As an interesting aside, LLMs seem to be computationally deterministic in their outputs (even if practical stuff complicates this): Given the same input and conditions, the model should generate the same probabilities for the next token. The variability we see in outputs stems largely from the sampling methods applied on top of these probabilities, such as top-k sampling or temperature sampling. These techniques introduces randomness, producing different outputs for the same input.
But even without this sampling layer, uncertainty should persist in LLM evaluation results because it’s impractical to test all possible model input-output combinations. The space of potential queries is vast, and testing can only cover a small sample of interactions. The limited sampling of the model’s potential predictions, whether by humans or automated methods, inevitably introduces uncertainty into the model evaluation process.
Calculating and showing model uncertainty usually comes by providing an interval – a likely range of estimates – such as a confidence or credible interval (sometimes generated using bootstrapping), rather than just a single number. Another approach is to assess the model’s performance out of sample, using entirely new data not seen during training. This method relates to model calibration, which tries to ensure that the model’s predicted probabilities align with actual outcomes.

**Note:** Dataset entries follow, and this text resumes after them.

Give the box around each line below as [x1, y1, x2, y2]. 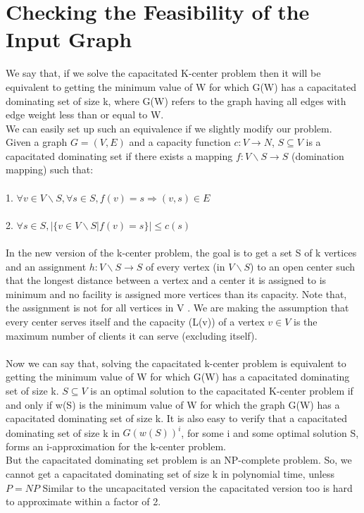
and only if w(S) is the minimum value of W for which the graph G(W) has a [6, 397, 340, 412]
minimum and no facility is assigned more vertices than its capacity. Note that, [6, 286, 347, 301]
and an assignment [6, 259, 87, 273]
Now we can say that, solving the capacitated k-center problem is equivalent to [6, 355, 346, 370]
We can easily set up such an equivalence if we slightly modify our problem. [6, 120, 332, 135]
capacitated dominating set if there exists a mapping [6, 148, 233, 163]
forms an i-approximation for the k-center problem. [6, 438, 226, 453]
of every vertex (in [146, 259, 225, 273]
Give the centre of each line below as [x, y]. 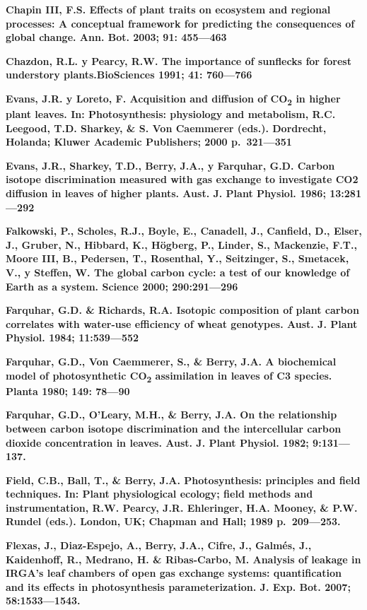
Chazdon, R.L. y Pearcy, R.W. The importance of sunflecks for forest [179, 60]
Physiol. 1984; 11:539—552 [72, 338]
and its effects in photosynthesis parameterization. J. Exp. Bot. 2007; [178, 586]
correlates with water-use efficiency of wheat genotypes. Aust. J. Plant [182, 323]
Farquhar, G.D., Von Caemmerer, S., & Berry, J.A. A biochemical [171, 361]
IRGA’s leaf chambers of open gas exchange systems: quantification [174, 573]
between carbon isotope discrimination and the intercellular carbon [174, 428]
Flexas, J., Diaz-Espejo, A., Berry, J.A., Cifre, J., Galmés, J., [159, 545]
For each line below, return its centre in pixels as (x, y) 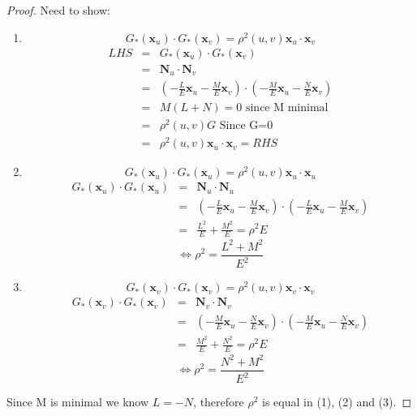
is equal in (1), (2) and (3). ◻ (337, 402)
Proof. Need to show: (58, 10)
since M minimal (287, 108)
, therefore (219, 402)
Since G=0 (246, 126)
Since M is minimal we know (78, 402)
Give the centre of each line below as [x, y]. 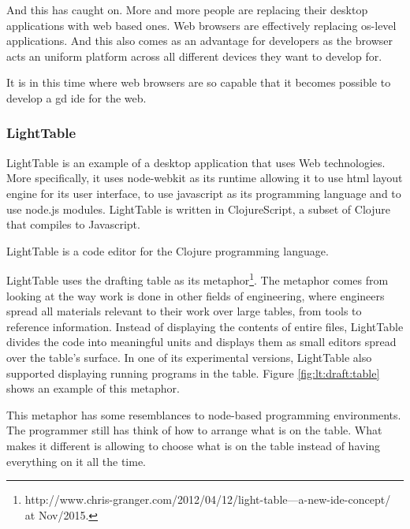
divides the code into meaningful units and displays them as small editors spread [201, 342]
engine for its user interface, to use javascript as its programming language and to [204, 193]
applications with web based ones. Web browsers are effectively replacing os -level [201, 25]
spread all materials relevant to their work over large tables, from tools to [184, 311]
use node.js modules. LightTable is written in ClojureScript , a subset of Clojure [198, 209]
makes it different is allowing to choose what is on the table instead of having [194, 445]
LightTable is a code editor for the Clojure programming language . [168, 250]
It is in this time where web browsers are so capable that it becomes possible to [199, 82]
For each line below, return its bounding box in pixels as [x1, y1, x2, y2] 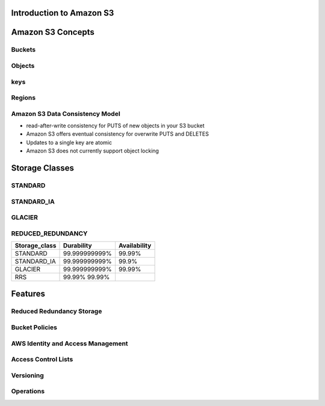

So, why the omission by OpenAI of uncertainty from most of its model evaluations? Maybe computer scientists aren’t always familiar with common statistical practice, something Rumman Chowdhury confirmed to Ilan based on her past experiences (she also sent this really useful applied discussion.) Ilan also checked the leading AI textbook by Stuart Russell and Peter Norvig (4th edition). There is an entire chapter on “Quantifying Uncertainty”, but devoted largely to uncertainty facing AI in the external environment.
Given how large LLMs are, is there a way to introduce measures of uncertainty into their evaluations? Somewhat mysteriously, Andrew Gelman generally recommends: “studying the process, not just the particular dataset,” including through regularization techniques (like partial pooling). By itself though, this isin’t enough. So I e-mailed Andrew to ask why he thinks it is that computer scientists, and LLM risk evaluations in particular, do not report on uncertainty levels in their model evaluations? I look forward to reading the response on his blog (which he said is forthcoming - we will link to it when its out.)
Lastly, one interesting possible approach to quantifying LLM risk was given to us by Michał Oleszak, and comes from finance’s Value at Risk (VaR) model, which tries to assess the left tail, or loss, of a financial portfolio over time, for a specific confidence level. Despite a VaR model’s much debated shortcomings, perhaps similar approaches can be designed to assess the potential for LLMs to produce harmful content or behaviours, within a certain time frame, based on historical prompt data? Seems worth exploring further.
Either way, to take AI model risk evaluations seriously, model developers need to introduce reliable methods to quantify model uncertainty. Ignoring how uncertain we are about a model’s range of potential outcomes doesn’t make those outcomes any less likely to occur — it just makes us worry less about them.